# I swear it just followed me home....



## Bruce (Dec 24, 2001)

The good (the one on the right- for sale BTW), the bad (the one in the background), and the ugly (left- new one).


----------



## Jon Shafer (Dec 15, 2001)

Damn Bruce!


----------



## xspeedy (Apr 10, 2003)

Can't have just one!


----------



## Bruce (Dec 24, 2001)

xspeedy said:


> Can't have just one!


Well yeah...one of them is for sale now. The one i bought yesterday was just too good of a deal to pass up on a running car. I bought the nonrunning one last year and I am rebuilding it. The plan is to use this new running car at autox and DEs until the other car is rebuilt (looking like late this year if all goes well). This new car will be for sale in about a year.


----------



## Alex Baumann (Dec 19, 2001)

Wow, congratulations Bruce. Yeah, those nasty stalkers


----------



## LmtdSlip (May 28, 2003)

Quite a nice collection building there!! :thumbup: 

I love those cars. Dont sell any of them!


----------



## MarcZHP (Feb 11, 2005)

Bruce said:


> The good (the one on the right- for sale BTW), the bad (the one in the background), and the ugly (left- new one).

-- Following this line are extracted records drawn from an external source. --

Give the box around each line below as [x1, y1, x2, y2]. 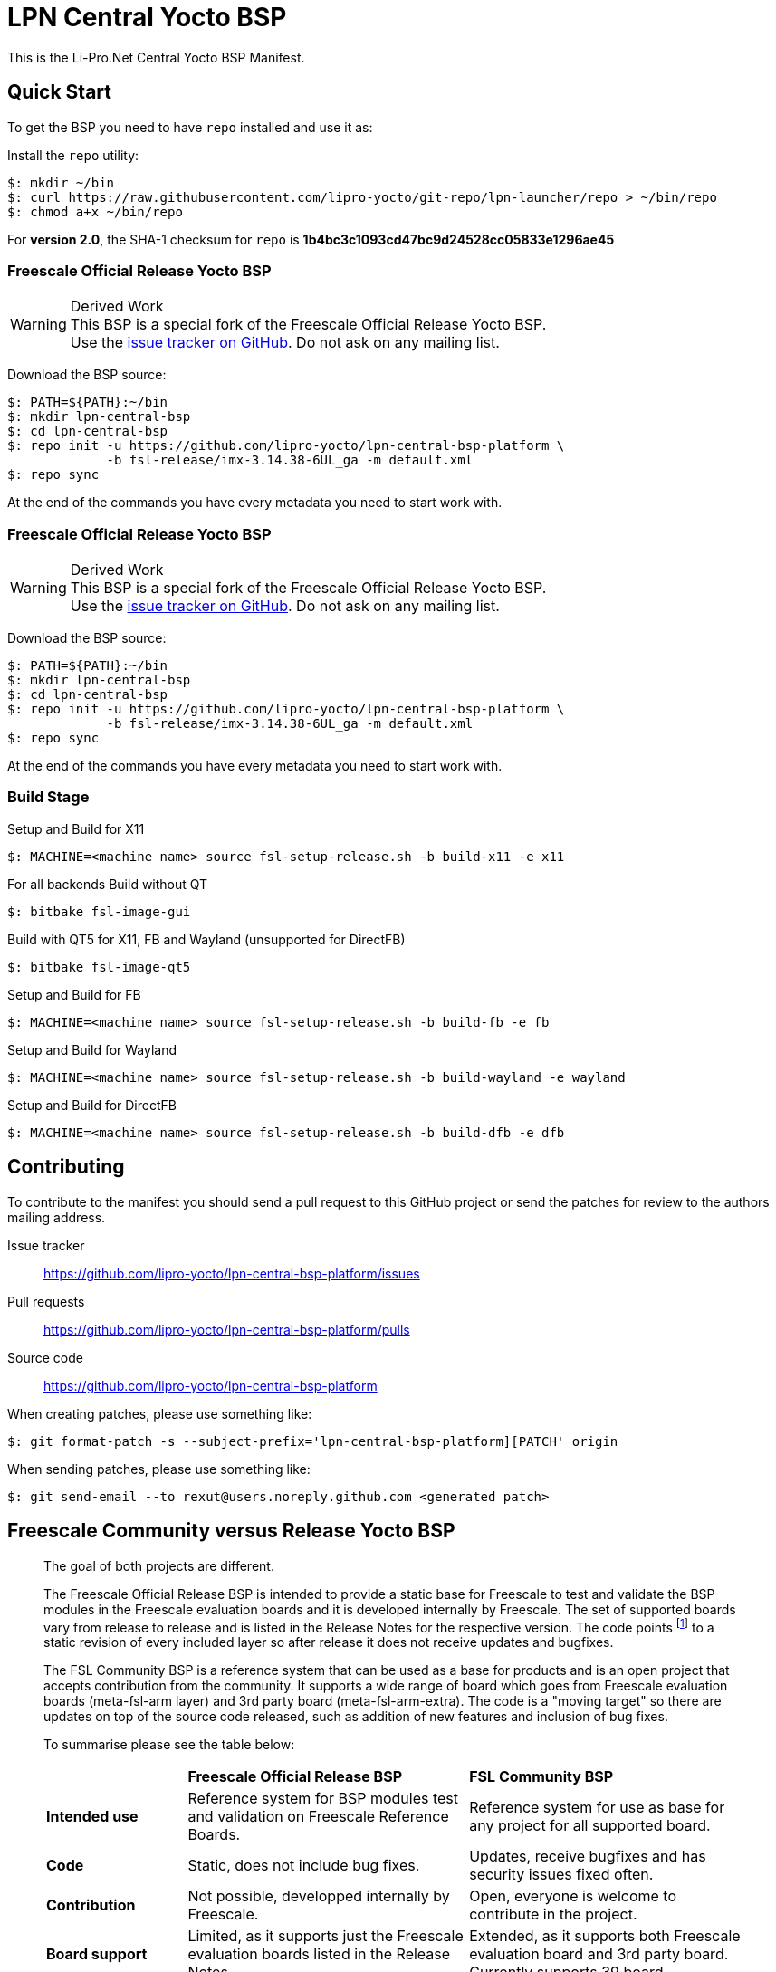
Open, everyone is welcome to [469, 1887, 677, 1906]
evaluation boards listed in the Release [187, 1945, 451, 1964]
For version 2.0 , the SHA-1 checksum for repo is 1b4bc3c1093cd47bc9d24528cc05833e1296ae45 [7, 231, 615, 247]
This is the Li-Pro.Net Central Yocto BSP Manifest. [7, 49, 305, 65]
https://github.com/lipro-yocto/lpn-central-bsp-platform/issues [43, 1265, 420, 1281]
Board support [46, 1945, 148, 1964]
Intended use [46, 1807, 139, 1826]
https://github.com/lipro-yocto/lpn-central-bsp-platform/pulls [43, 1321, 410, 1337]
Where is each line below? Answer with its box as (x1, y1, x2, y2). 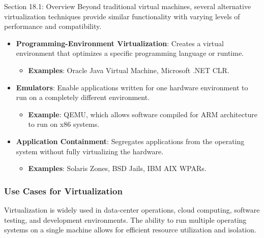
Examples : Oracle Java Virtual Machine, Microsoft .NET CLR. (28, 64, 229, 75)
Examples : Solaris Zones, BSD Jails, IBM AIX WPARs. (28, 163, 207, 174)
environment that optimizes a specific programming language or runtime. (16, 48, 244, 58)
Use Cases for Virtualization (4, 184, 123, 197)
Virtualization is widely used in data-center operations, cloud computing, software (4, 204, 260, 215)
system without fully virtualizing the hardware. (16, 146, 164, 156)
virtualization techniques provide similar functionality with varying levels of (4, 11, 240, 21)
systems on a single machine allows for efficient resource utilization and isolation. (4, 224, 256, 235)
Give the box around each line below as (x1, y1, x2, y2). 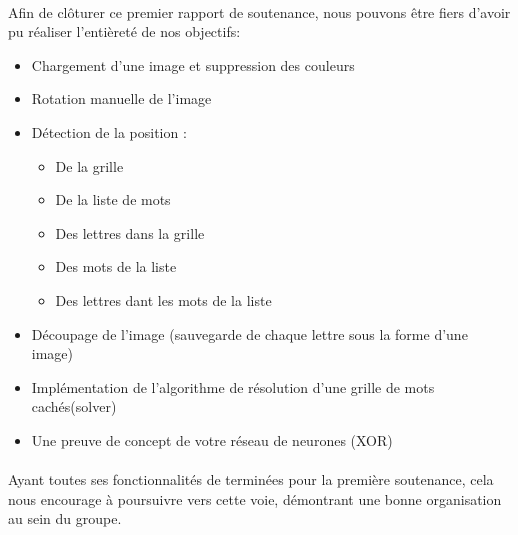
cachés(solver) (31, 396, 117, 417)
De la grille (55, 155, 124, 176)
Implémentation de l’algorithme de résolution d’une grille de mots (31, 376, 435, 397)
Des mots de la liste (55, 256, 177, 277)
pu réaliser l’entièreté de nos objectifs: (8, 21, 241, 42)
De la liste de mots (55, 189, 171, 210)
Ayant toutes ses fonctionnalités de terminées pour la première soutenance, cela (8, 469, 494, 490)
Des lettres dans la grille (55, 222, 205, 243)
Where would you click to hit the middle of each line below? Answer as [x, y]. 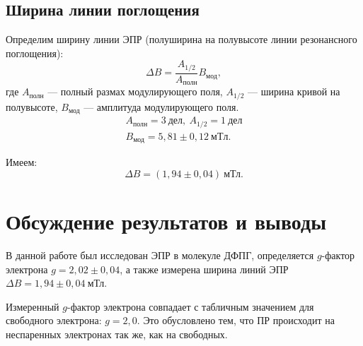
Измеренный [33, 306]
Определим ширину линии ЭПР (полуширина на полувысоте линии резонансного [181, 39]
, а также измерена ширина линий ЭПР [204, 269]
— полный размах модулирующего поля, [135, 91]
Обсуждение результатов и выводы [166, 221]
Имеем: [22, 162]
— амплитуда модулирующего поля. [161, 106]
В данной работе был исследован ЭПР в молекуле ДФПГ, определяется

Trade for an 85 Dodge Omni GLH Turbo?


----------



## BahnBaum (Feb 25, 2004)

Do you have a link for any info on the one that's for sale?

Alex


----------



## Bruce (Dec 24, 2001)

No trades...I had to call my wife before I agreed to buy it to ask her if she would divorce me (I really did)....amazing she agreed with as much as she hates BMW.

Here is a link to the info. It is set up as a track car. Could go back to a nice street car with addressing the HVAC. The head mods put the car into D Mod for CCA Club Racing :-( (change that and it might be able to go to IS or IP.

http://heersink.org/bruce/e30m3forsale/e30m3forsale.htm

If the car doesn't sell in 2 weeks I am taking the roll bar out.


----------



## Bruce (Dec 24, 2001)

72 hours owned....1 break in....1 broken passenger window....theives 0 (I guess they were wanting the radio that wasn't there LOL).


----------



## TeamM3 (Dec 24, 2002)

yeah, seems to be a lot of that in this area 

sorry to hear that


----------